● WHAT YOU NEED TO DO
Would you write out the lines from the one containing "Latest News" to the end of the records below, exactly and in full, please?

(Beginning of PROVIDED RECORDS)

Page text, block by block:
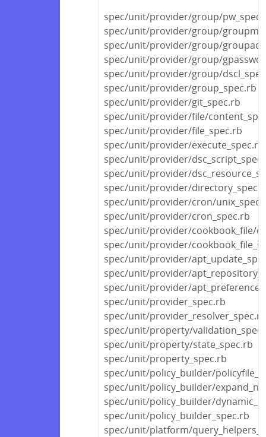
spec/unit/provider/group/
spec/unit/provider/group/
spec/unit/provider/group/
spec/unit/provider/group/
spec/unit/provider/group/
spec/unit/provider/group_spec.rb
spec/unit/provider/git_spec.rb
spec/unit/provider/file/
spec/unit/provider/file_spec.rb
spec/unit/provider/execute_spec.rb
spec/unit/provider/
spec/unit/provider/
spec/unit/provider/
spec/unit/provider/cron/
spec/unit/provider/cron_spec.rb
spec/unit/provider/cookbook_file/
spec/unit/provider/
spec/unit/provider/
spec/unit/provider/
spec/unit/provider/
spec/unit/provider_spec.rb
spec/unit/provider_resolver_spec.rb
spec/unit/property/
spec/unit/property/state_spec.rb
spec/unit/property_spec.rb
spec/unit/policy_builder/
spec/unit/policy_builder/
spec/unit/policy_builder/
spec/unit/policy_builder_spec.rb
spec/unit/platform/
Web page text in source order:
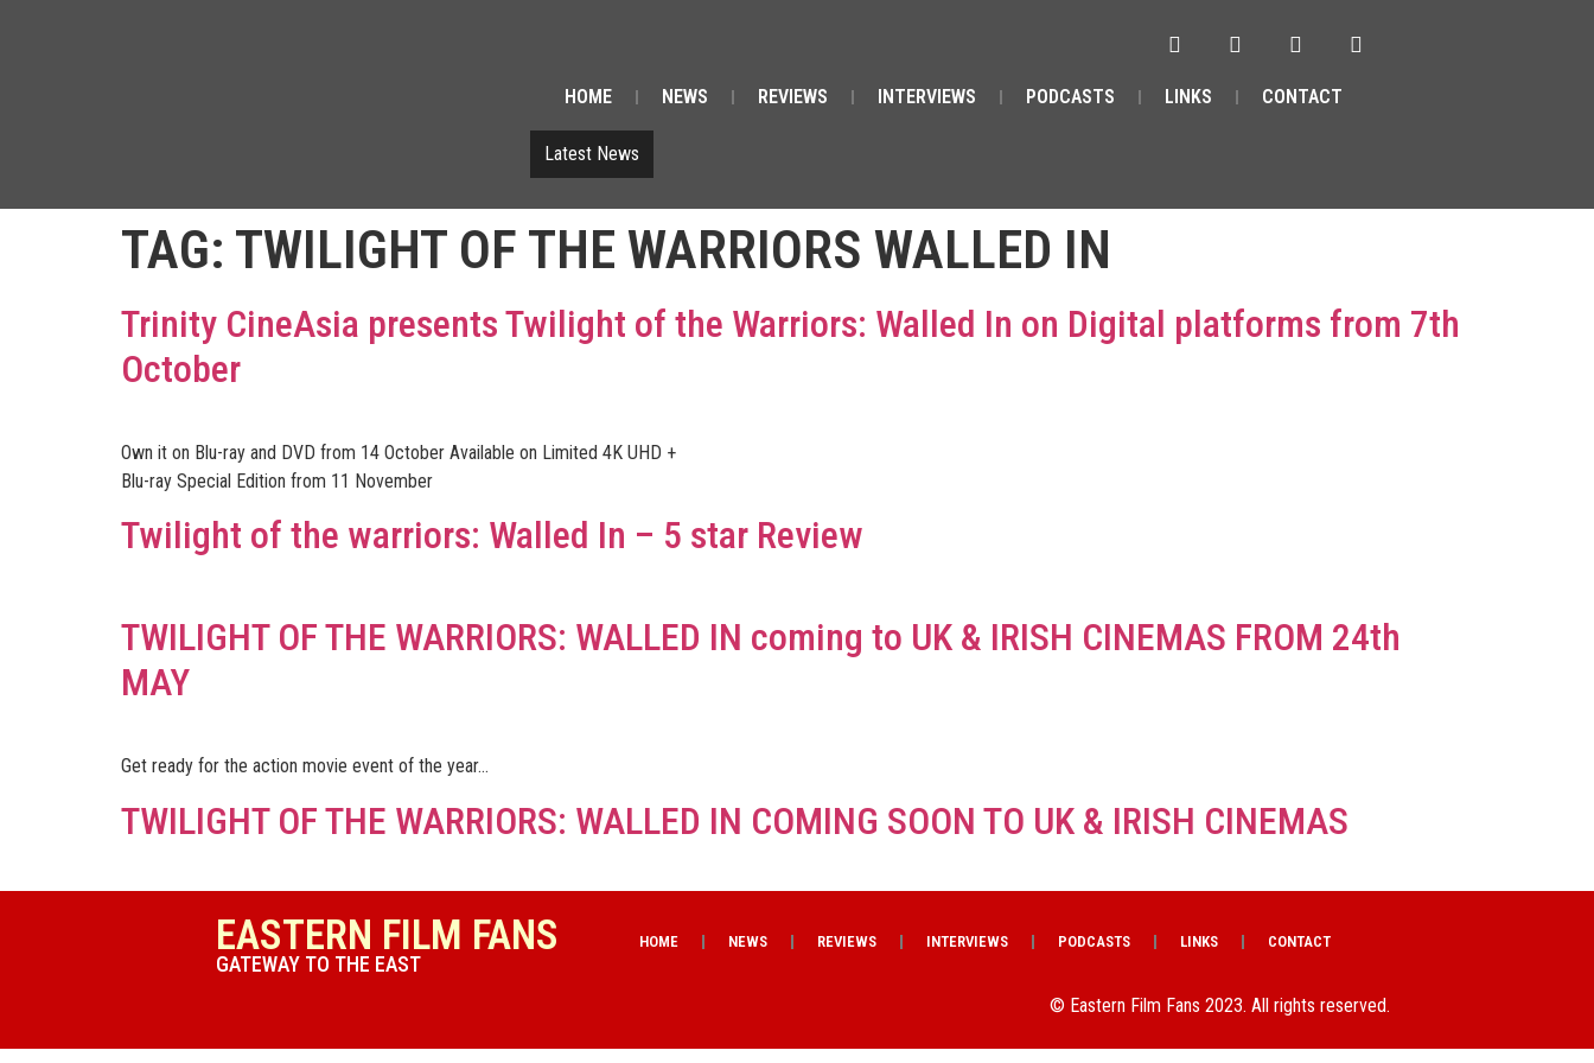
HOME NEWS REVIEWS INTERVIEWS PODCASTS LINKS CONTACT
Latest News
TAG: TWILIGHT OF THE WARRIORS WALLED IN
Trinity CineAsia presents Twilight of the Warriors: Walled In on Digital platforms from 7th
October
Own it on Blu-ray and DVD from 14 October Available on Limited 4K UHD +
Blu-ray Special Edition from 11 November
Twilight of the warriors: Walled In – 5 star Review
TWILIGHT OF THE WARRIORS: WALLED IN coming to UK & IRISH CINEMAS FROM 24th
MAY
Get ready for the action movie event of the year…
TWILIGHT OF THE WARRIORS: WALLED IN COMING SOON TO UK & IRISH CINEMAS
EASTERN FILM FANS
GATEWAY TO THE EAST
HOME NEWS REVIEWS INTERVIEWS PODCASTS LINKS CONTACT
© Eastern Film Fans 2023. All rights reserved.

(End of PROVIDED RECORDS)

● SOLUTION
Latest News
TAG: TWILIGHT OF THE WARRIORS WALLED IN
Trinity CineAsia presents Twilight of the Warriors: Walled In on Digital platforms from 7th
October
Own it on Blu-ray and DVD from 14 October Available on Limited 4K UHD +
Blu-ray Special Edition from 11 November
Twilight of the warriors: Walled In – 5 star Review
TWILIGHT OF THE WARRIORS: WALLED IN coming to UK & IRISH CINEMAS FROM 24th
MAY
Get ready for the action movie event of the year…
TWILIGHT OF THE WARRIORS: WALLED IN COMING SOON TO UK & IRISH CINEMAS
EASTERN FILM FANS
GATEWAY TO THE EAST
HOME NEWS REVIEWS INTERVIEWS PODCASTS LINKS CONTACT
© Eastern Film Fans 2023. All rights reserved.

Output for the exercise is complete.